Talvez fosse possível, ainda, para aqueles que não repudiam imediatamente um filme com música e dança, acreditar que a decisão pelo formato poderia gerar algo inventivo, expandindo a gramática fílmica ao alcance do diretor Todd Phillips e promovendo uma experiência ousada dentro da adaptação de um personagem de quadrinhos. Essa crença, no entanto, precisaria ignorar explicitamente um sintoma muito presente já no primeiro filme: se, na direção, ele foi capaz de extrair interesse e drama da encenação, enquanto roteirista, encarregado de tornar um dos mais famosos vilões dos quadrinhos em uma espécie de anti-herói, Phillips não conseguiu estabelecer uma tese que desse conta das contravenções morais do seu protagonista.
Esta incapacidade levou a consequências indesejáveis: quando Arthur Fleck (Phoenix) reage à brutalidade e negligência de seu cotidiano no primeiro Coringa, ele o faz entrando em uma escalada de violência que culmina em um episódio de aclamação pública, no qual uma multidão o cerca e repete seu nome em júbilo, logo após o personagem cometer um homicídio premeditado durante um programa de televisão. Consequentemente, mesmo com lucros e láureas, o longa foi imediatamente criticado por servir como um símbolo incel (termo aglutinado de involuntary celibate, ou celibato involuntário).
Para os desavisados: incels são homens – comumente jovens, brancos e heterossexuais – que integram comunidades online baseadas em um sentimento compartilhado de rejeição social e inadequação generalizada, devido a aparência física, status financeiro e/ou falta de relação com o sexo oposto.
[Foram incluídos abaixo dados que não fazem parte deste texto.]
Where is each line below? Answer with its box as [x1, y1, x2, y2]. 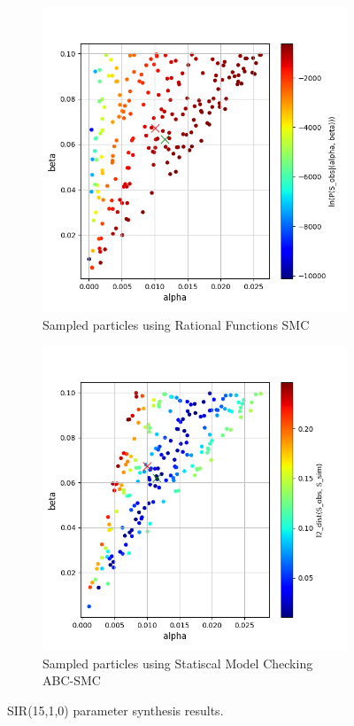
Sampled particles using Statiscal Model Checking [42, 653, 313, 672]
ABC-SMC [42, 671, 101, 690]
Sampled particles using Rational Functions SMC [42, 315, 310, 333]
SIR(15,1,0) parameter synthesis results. [7, 700, 224, 719]
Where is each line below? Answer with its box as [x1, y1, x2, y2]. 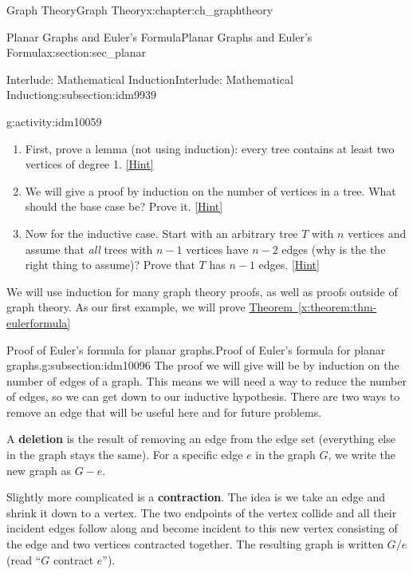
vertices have [186, 240, 249, 257]
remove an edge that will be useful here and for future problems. [6, 403, 322, 420]
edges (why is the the [281, 240, 386, 257]
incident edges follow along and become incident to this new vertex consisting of [6, 520, 398, 536]
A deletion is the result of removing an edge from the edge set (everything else [6, 430, 395, 447]
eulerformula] [6, 314, 71, 331]
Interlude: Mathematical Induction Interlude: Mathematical [6, 70, 293, 87]
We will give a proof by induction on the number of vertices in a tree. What [25, 182, 396, 199]
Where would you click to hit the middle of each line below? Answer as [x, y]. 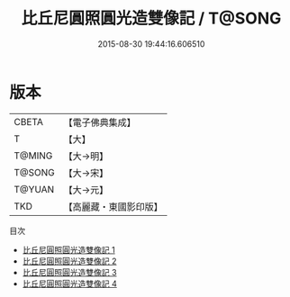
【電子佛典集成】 [100, 122]
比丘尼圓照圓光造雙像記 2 [69, 261]
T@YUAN [34, 189]
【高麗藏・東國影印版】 [113, 206]
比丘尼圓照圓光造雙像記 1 [68, 249]
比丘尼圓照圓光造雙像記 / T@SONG [151, 18]
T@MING [33, 156]
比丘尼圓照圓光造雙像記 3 [69, 272]
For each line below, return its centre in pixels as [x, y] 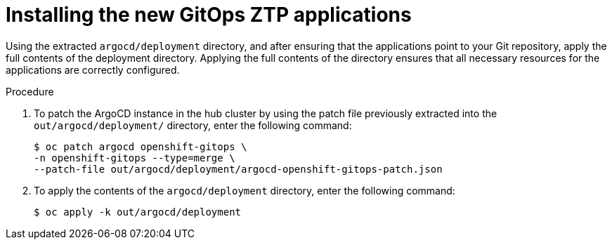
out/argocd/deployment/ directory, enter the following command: [193, 125]
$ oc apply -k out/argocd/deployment [138, 212]
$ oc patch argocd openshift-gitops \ [141, 146]
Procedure [30, 91]
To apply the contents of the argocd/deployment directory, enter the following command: [245, 190]
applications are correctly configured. [93, 69]
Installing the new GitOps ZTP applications [209, 15]
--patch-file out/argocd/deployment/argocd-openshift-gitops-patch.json [238, 169]
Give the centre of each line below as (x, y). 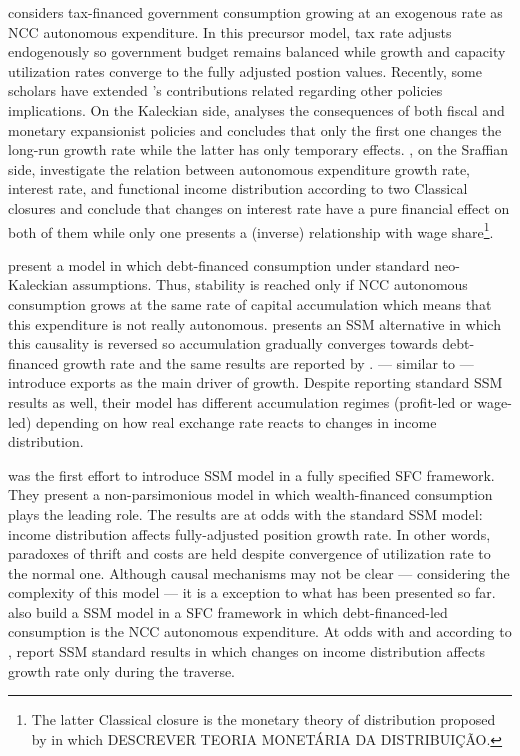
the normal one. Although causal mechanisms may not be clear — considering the (259, 572)
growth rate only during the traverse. (122, 670)
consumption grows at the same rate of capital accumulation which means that (250, 303)
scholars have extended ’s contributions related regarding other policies (225, 90)
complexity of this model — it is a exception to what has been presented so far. (252, 592)
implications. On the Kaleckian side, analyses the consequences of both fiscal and (256, 109)
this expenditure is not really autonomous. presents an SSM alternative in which (254, 323)
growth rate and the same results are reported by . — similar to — (268, 362)
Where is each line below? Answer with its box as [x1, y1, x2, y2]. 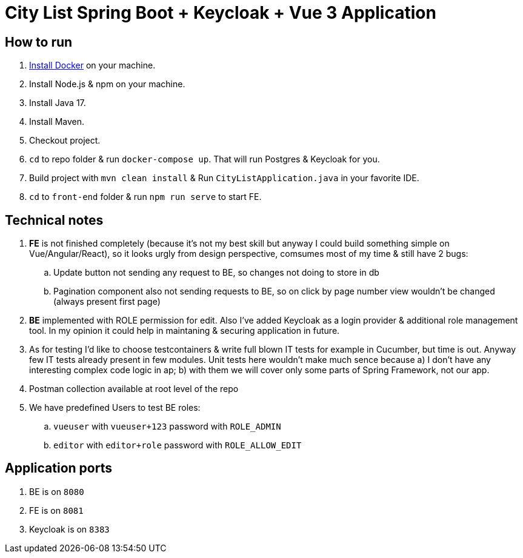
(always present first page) [53, 296, 161, 307]
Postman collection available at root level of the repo [29, 384, 239, 394]
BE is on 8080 [29, 486, 84, 497]
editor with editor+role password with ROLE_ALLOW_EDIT [53, 440, 302, 451]
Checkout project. [29, 135, 101, 146]
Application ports [5, 460, 112, 476]
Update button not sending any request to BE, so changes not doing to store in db [53, 267, 379, 278]
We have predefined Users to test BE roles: [29, 402, 201, 413]

A visão de mundo cultivada nesses fóruns é desesperançosa, misógina, violenta e consideravelmente complexa, já deixando marcas na linguagem coloquial (a exemplo das terminologias “redpill” e “macho beta”) e gerando episódios de suicído e terrorismo doméstico nos Estados Unidos.
Essa possível associação do primeiro filme com a subcultura destrutiva incomodou Todd Phillips profundamente, e o seu desejo resultante, de desassociar o que deveria ser um conto sobre as consequências de uma sociedade negligente dessa interpretação extremista, é o motor que impulsionou a continuação dessa história. Surge então Coringa: Delírio a Dois (2024), no qual o diretor, tentando dar conta das nuances do Coringa/Arthur Fleck, surge com um drama de tribunal/filme de romance/origem de vilão/musical – fracassando de maneira retumbante em quase todos seus esforços.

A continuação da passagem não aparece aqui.